How Prepared Are Schools?
How prepared are schools for emergencies? Dr. Silva discusses her NIJ-funded research that looked at whether or not federal guidelines were reaching schools; the levels of emergency preparedness at the state, district, and school level; what we can learn from well-prepared schools, both best practices and challenges.
SUYAPA SILVA: The goals of the study for school emergency preparedness were, first of all, to understand whether the guidelines at the federal level were reaching districts and schools. Number two, to understand the level of emergency preparedness across this country. And then number 3, to learn from well-prepared schools what are their best practices, what are their challenges, [and] what is making planning more challenging for them?
I think the unique contributions of this study are: First of all, that we were the first study to look at emergency preparedness across the country at both the state, district, and the school levels. We were able to study this from different levels, different perspectives.
We used various methods to conduct the study. At the state level, we did a review of all of the state Department of Education websites to look at what guidance they were offering. At the district level, we conducted a national survey of school districts. And at the school level, we interviewed well-prepared schools to learn more about best practices and challenges.
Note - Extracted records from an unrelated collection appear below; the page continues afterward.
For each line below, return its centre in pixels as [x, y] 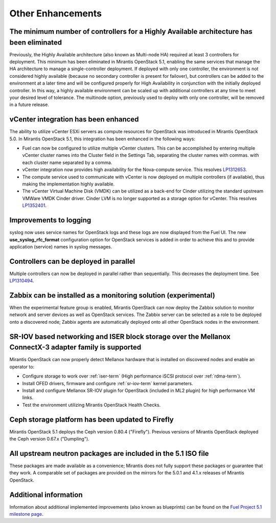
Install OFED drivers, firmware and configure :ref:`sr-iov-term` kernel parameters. [108, 383]
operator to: [22, 367]
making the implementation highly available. [68, 184]
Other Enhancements [56, 13]
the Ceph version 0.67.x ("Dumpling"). [49, 439]
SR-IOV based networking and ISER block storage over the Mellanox [120, 336]
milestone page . [26, 514]
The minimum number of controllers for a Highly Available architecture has [131, 32]
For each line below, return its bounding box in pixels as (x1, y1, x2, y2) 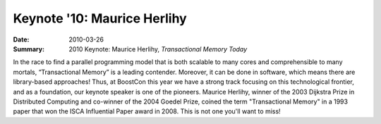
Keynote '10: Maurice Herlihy (13, 11, 187, 26)
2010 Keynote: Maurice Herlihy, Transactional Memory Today (68, 44, 248, 53)
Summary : (13, 44, 45, 53)
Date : (13, 35, 30, 44)
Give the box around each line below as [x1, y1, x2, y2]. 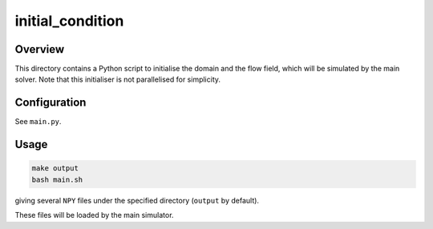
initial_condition [14, 12, 124, 30]
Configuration [14, 96, 87, 110]
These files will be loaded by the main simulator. [14, 211, 174, 220]
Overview [14, 42, 65, 56]
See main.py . [14, 117, 62, 127]
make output [31, 164, 79, 173]
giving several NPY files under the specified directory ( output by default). [14, 195, 260, 205]
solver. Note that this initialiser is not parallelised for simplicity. [14, 74, 221, 84]
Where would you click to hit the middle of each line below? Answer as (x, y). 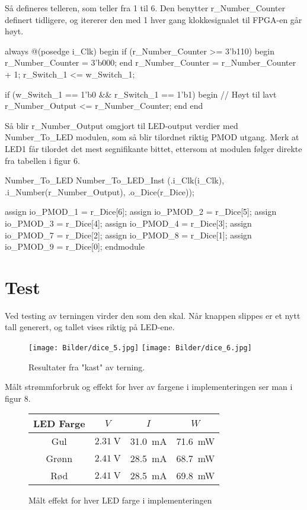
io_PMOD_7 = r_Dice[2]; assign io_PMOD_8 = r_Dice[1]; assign (128, 235)
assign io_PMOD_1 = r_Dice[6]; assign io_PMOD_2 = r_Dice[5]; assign (141, 212)
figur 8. (18, 398)
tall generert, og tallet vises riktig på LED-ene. (90, 327)
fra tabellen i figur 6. (42, 160)
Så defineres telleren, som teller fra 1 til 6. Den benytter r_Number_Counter (145, 8)
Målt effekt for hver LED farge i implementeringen (120, 500)
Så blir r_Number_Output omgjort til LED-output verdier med (121, 125)
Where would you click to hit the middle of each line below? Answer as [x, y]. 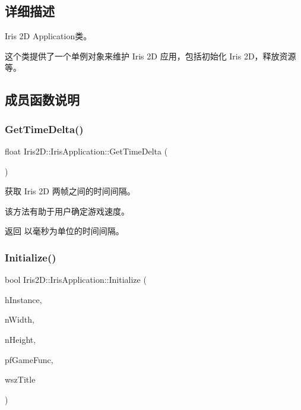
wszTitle [20, 379]
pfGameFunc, [29, 359]
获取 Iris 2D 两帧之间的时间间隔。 [70, 191]
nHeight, [20, 339]
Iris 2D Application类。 [48, 36]
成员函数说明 [42, 100]
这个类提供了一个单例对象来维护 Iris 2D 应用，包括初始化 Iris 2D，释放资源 [150, 56]
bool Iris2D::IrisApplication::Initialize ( [76, 280]
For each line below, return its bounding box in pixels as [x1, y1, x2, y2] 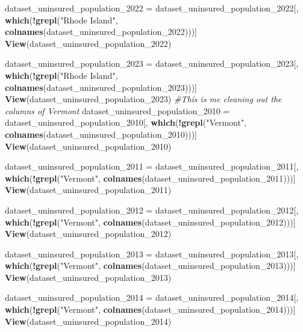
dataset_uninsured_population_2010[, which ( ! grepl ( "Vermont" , [5, 116, 247, 129]
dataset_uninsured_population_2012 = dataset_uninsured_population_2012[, [5, 203, 299, 216]
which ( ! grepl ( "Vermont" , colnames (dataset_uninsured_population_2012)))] [5, 215, 296, 228]
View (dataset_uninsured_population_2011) [5, 183, 172, 196]
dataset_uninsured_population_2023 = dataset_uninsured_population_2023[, [5, 57, 299, 70]
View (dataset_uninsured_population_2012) [5, 227, 172, 240]
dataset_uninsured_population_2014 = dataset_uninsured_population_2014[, [5, 291, 299, 304]
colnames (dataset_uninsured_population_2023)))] [5, 81, 197, 93]
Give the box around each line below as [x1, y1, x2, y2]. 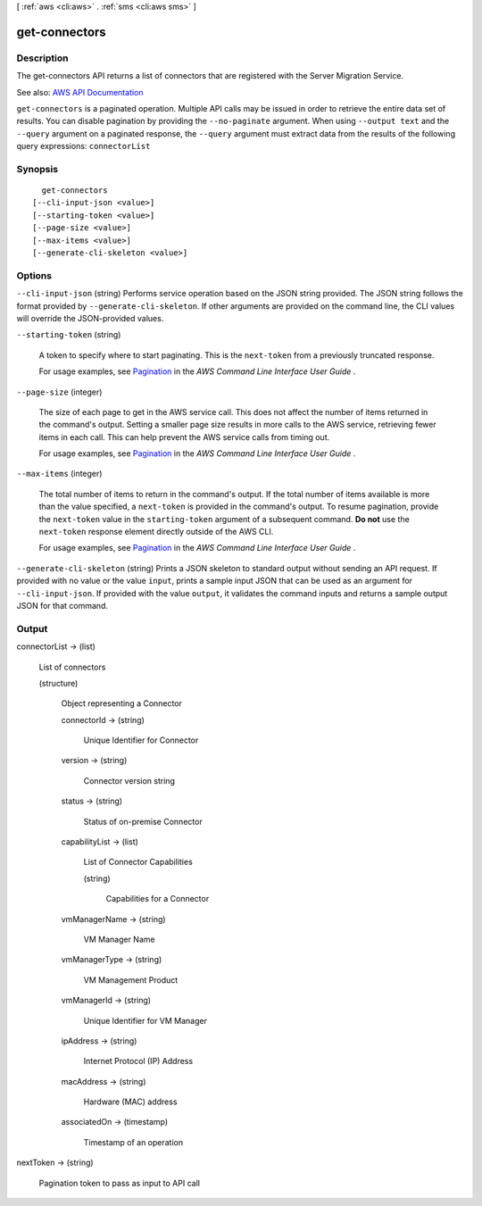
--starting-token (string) [16, 329, 121, 340]
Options [16, 269, 53, 281]
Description [16, 52, 69, 64]
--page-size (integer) [16, 387, 103, 397]
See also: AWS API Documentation [16, 87, 144, 97]
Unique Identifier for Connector [83, 735, 199, 745]
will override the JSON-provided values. [16, 312, 164, 323]
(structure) [38, 678, 79, 688]
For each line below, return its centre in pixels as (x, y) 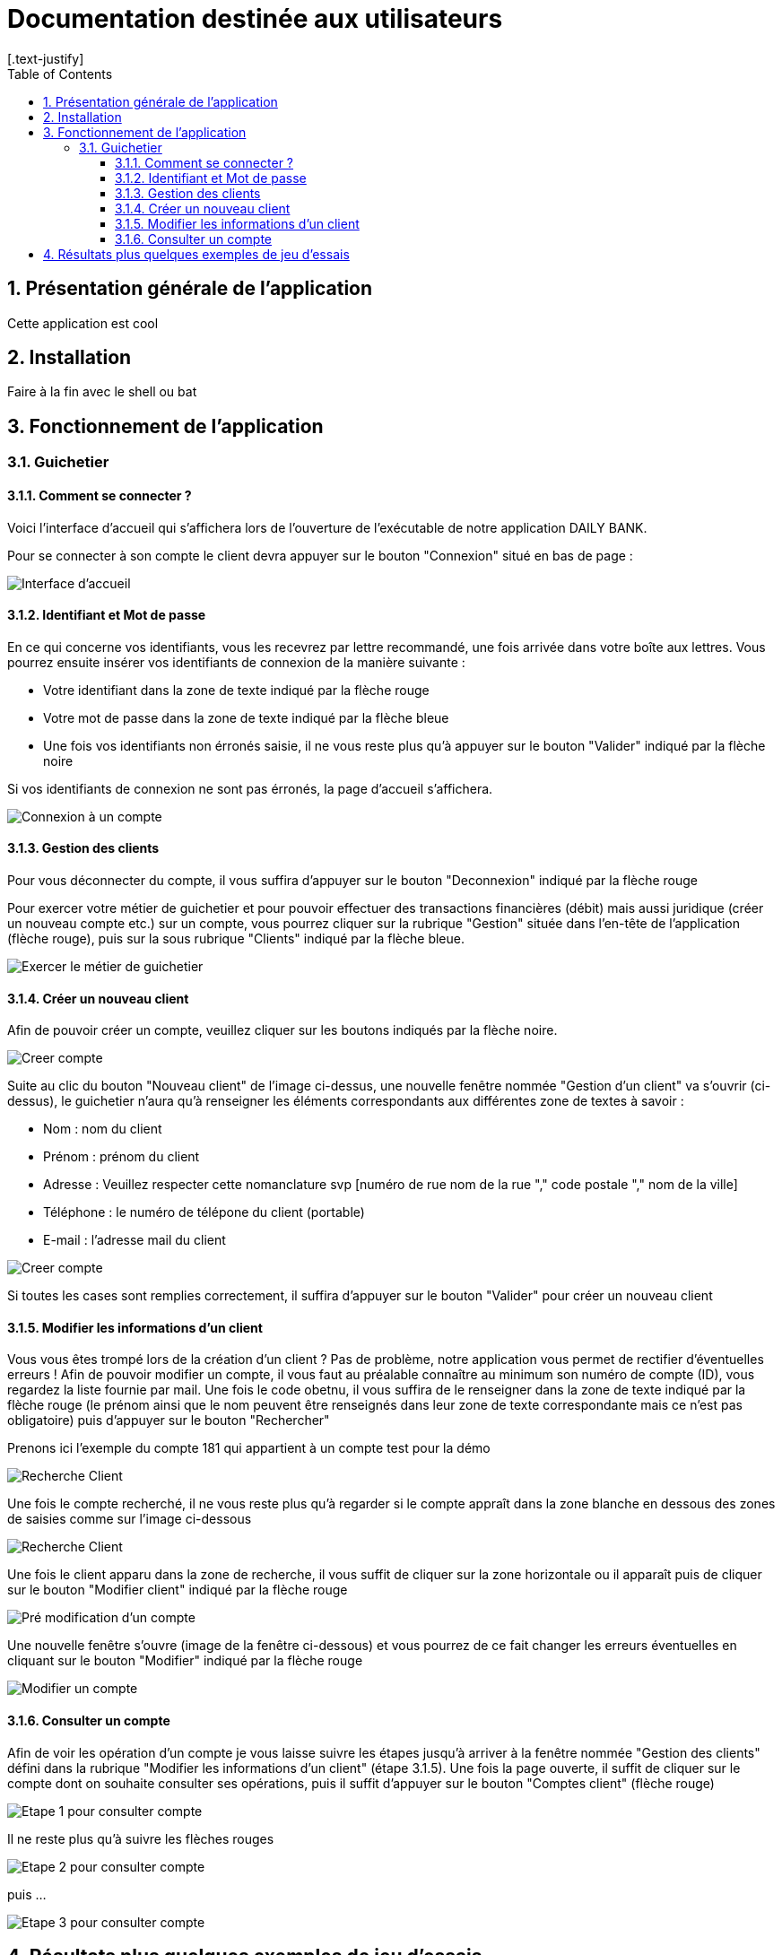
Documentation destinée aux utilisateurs (255, 19)
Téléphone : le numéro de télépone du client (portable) (204, 1212)
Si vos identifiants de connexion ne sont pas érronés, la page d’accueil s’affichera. (250, 788)
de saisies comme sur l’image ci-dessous (130, 1519)
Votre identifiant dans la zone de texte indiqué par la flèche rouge (236, 690)
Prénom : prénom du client (122, 1157)
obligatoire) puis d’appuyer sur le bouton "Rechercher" (169, 1421)
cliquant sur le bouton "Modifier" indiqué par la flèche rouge (185, 1661)
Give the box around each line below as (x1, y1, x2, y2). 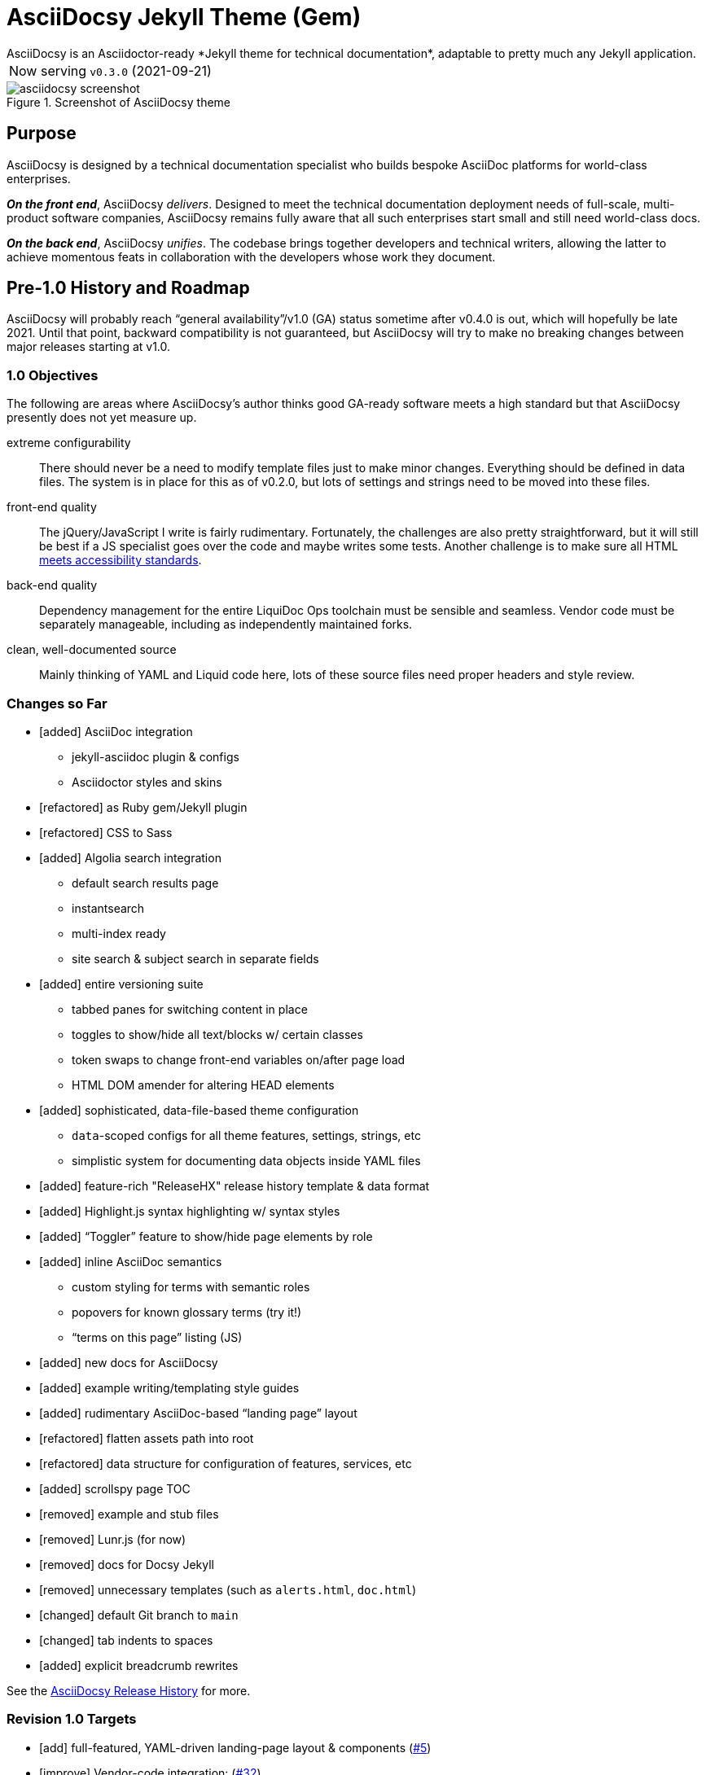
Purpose (7, 123, 77, 144)
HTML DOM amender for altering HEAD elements (72, 1077, 335, 1092)
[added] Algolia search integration (39, 850, 221, 865)
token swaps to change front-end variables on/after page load (72, 1052, 406, 1067)
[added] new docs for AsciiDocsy (39, 1355, 218, 1370)
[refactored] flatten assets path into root (39, 1431, 254, 1445)
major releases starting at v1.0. (7, 340, 171, 354)
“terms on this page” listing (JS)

The major takeaways from our study were, first of all, that those federal guidelines are not making their way to districts in schools as we had hoped. Number two—that the level of emergency preparedness really varies by state and by [individual] characteristics. So larger states, that have larger districts, tend to have more guidelines available for schools. At the school level, we learned that even with well-prepared schools, there’s a real struggle between providing safety and security measures, and the academic priorities. And also, a struggle between making sure schools are safe and secure, but not making them feel like prisons. In general, there’s a lot of anxiety, a lot of pressure on the part of school administrators to do something about safety and security. And many of them are feeling this pressure, and just the general anxiety of the possibility of an emergency event at the school.
The NIJ funds, in particular for the CSSI that funded my project—the comprehensive safety initiative—was critical for us, my colleagues at RTI, and myself, to conduct research that we think has contributed to our knowledge of school safety.